Our results indicate that the EU strategy towards energy efficiency could achieve better results if member states are compared relative to other members within specific regions and if specific national conditions are controlled for. An important aspect in promoting more efficient energy management is improved communication between countries to benefit from more extensive mutual cooperation. There are several methods that new member states could transform into policies targeting energy efficiency. Firstly, one effective method in increasing energy efficiency is the liberalization of the energy market, which would facilitate adjustment in the energy structure by increasing alternative energy supplies (e.g., non-fossil energy) with a particular emphasis on energy from renewable sources. In this regard, regulatory frameworks should be formulated and adopted to gradually mitigate energy dependency and lower CO₂ emissions, while another viable solution could be the adoption of a carbon tax and the increase of investment in technological advances for producing alternative energy sources.

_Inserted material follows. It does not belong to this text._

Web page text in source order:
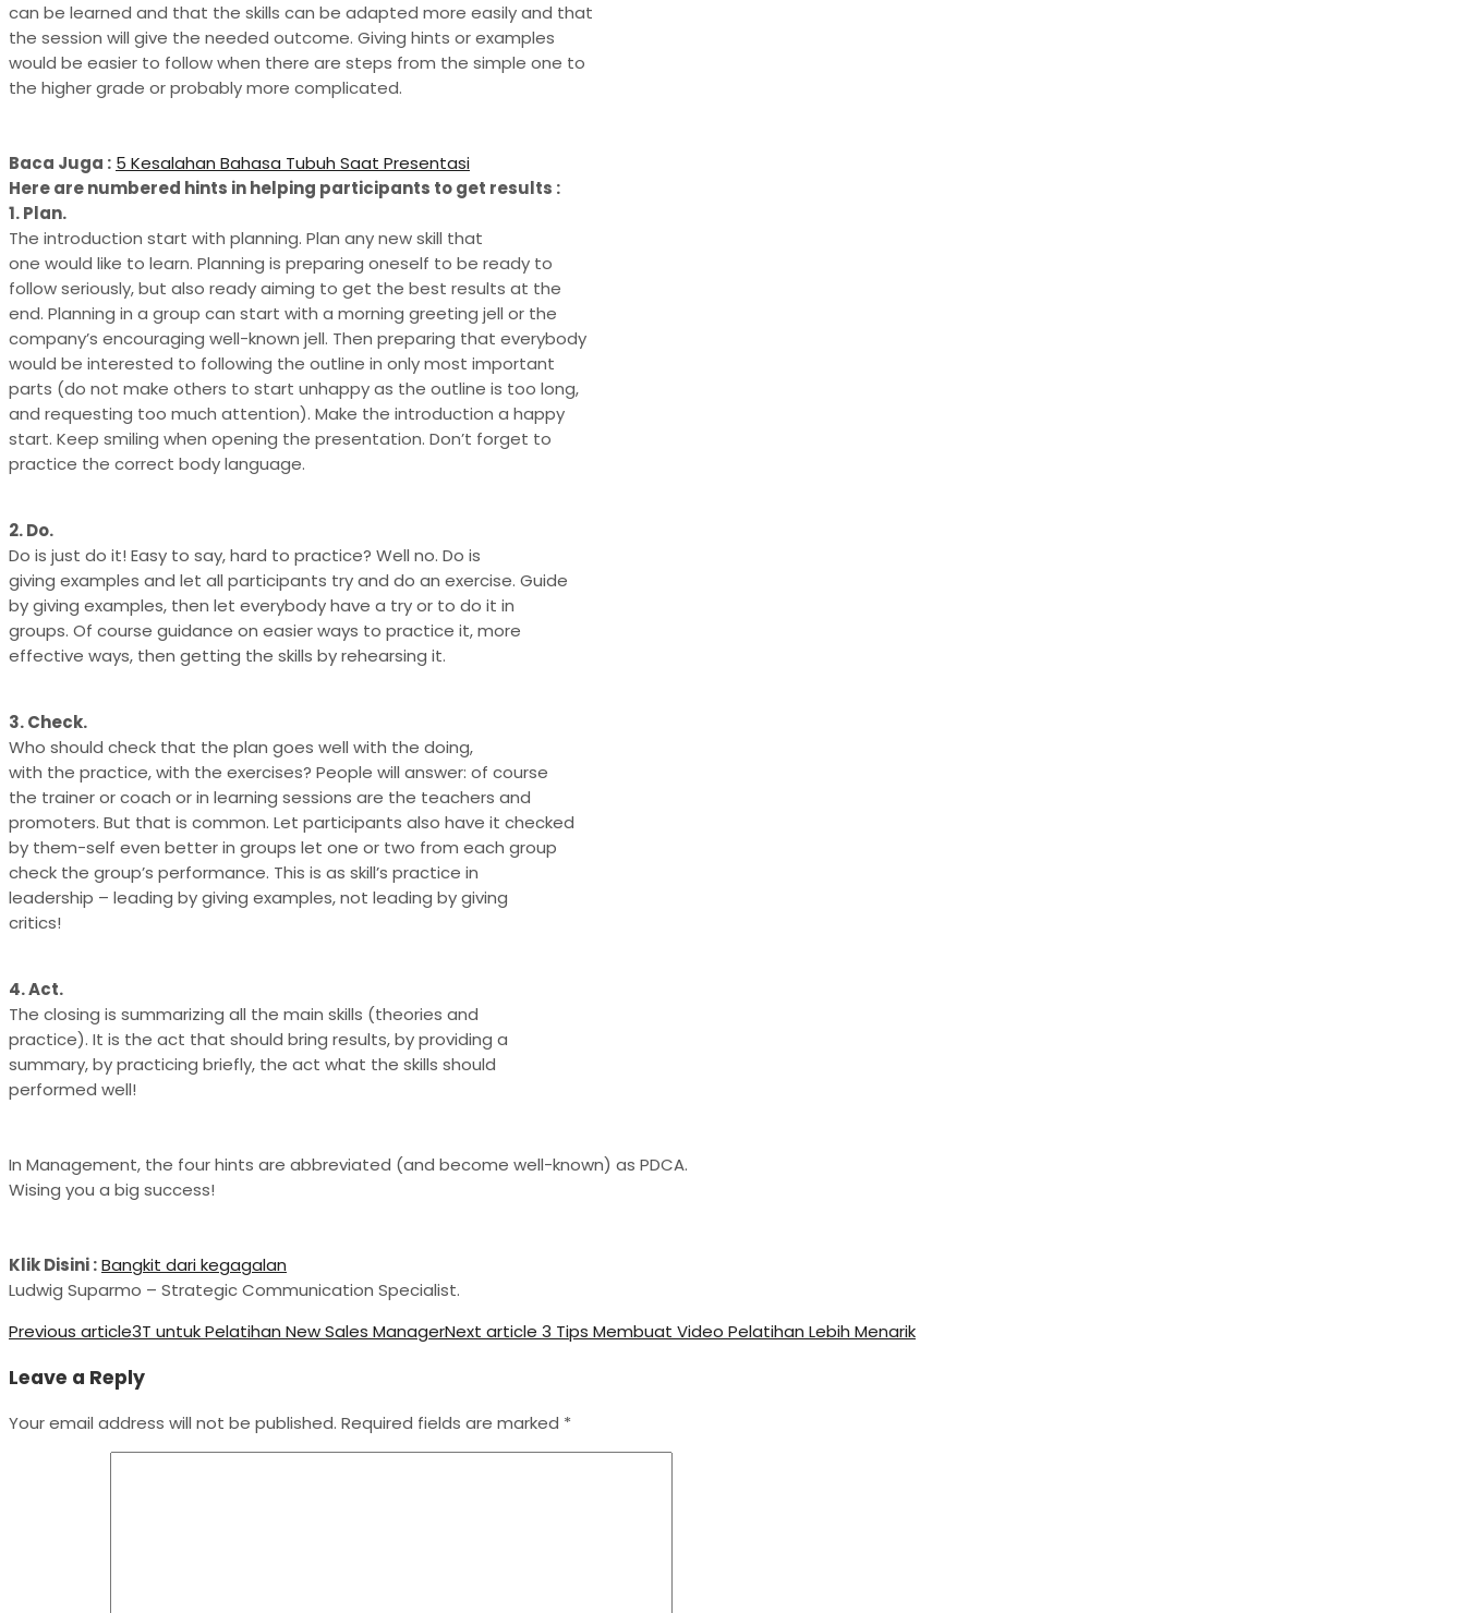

Secondly, energy efficiency could be increased through targeting changes in the composition of the GDP sector that would increase the contribution of energy-saving and technologically advanced industries in place of labor and energy-intensive industries. This would enable the production of similar levels of economic output with significantly lower energy intensity and lower CO₂ emissions. Policies aimed in this direction should encourage the growth of such industries through subsidies or tax incentives for investment, increased R&D expenditure, and industrial digitization. Third, it is necessary to target the improvement of energy management needs through an increase of the productivity levels in the economy. Policy frameworks should include measures aimed at reducing technological gaps by promoting innovations. Increased productivity levels would allow higher production at lower energy intensities.